Lastly, responses regarding impacts because of the shift to remote services during the COVID-19 pandemic were mixed and challenging to interpret. Most notably, in some instances such as behavioral health and mental health services, demand for services seemed to increase. While this could suggest that families in need may feel more comfortable with virtual services, it could also be a response to the emotional toll of the pandemic. Therefore, additional research might be useful to assess the impact of remote mental health services on families and whether having this option might encourage uptake particularly in the wake of the ongoing COVID-19 pandemic when the availability and uptake of remote services may continue to grow to meet the needs of individuals and families across the U.S.
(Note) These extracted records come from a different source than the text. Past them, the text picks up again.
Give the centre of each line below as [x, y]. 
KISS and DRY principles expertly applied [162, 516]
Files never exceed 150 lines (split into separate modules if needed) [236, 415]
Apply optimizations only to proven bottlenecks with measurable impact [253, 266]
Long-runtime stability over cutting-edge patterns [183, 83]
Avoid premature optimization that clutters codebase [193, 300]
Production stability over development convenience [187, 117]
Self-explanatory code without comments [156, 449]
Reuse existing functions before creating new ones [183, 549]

As with all research, our study had several limitations. The participants were purposively sampled to garner a diversity of perspectives and are not representative of all community partners, parents, and caregivers in the counties included in our sample. Our sample of parents represents a small subpopulation who encountered the child welfare system due to their substance use which further limits the generalizability of our results. Furthermore, our sample consisted of primarily white parents and caregivers. This is not representative of the general child welfare population that is disproportionately Black (Cenat et al., 2021). It is important for future work to include a wider range of diverse parents to better understand multi-level risk and protective factors for opioid misuse and foster care entries. In addition, participants were identified based on-site liaisons’ recommendations, which may have introduced selection bias. Furthermore, the use of comparison groups in qualitative research is a relatively new technique within the field of public health (Lindsay, 2019). Additional qualitative comparison research on this topic will help to provide a comprehensive picture of the needs of children, families, and communities affected by the opioid crisis. Due to the emergence of the COVID-19 pandemic during data collection at our last two sites, we shifted from in-person to virtual data collection with parents and caregivers. This may have affected the rapport that the interviewers established with the participants and could have limited the information that was shared over the virtual platform. Additionally, parents and caregivers that volunteered to participate during the pandemic may not be representative of those who might have volunteered pre-pandemic.
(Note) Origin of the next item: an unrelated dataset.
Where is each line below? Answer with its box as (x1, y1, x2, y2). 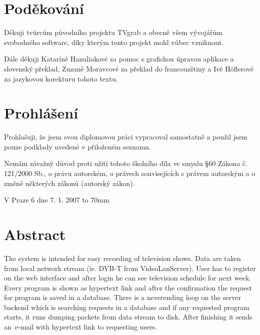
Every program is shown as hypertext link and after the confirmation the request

Despite these limitations, this study has many strengths. First, the qualitative methods used allowed us to solicit rich descriptive information from participants. Our use of comparison groups helped to identify the presence or absence of critical programs and supports that might benefit communities. Second, collecting data from multiple participant types including key informants representing various types of community partners allowed us to incorporate diverse perspectives and build trustworthy depictions of the overall experiences within disproportionately affected and low-rate counties from multiple perspectives.

Conclusion and Public Health Implications

The current study aimed to identify individual-, family-, and community conditions that might be effective at preventing parental opioid use and ACEs. The sample included high- and low-rate communities to understand what might protect some families from overdose mortality and foster care entries. Across all communities in the sample, prevention was not front-of-mind. Nevertheless, community partners in high-rate communities discussed the importance of primary prevention programs for children and youth including afterschool and mentoring programs. Parents discussed the importance of peer mentors and family-friendly substance use treatment as critical supports in their recovery. Additional research is needed on the support that caregivers need to effectively care for themselves and their children. Findings support the importance of prevention including following opioid prescription guidelines (Dowell et al., 2016) and primary prevention programs for children and youth (CDC, 2019) to better prevent ACEs and parental substance use.


The findings and conclusions in this study are those of the author(s) and do not necessarily represent the official position of the Centers for Disease Control and Prevention.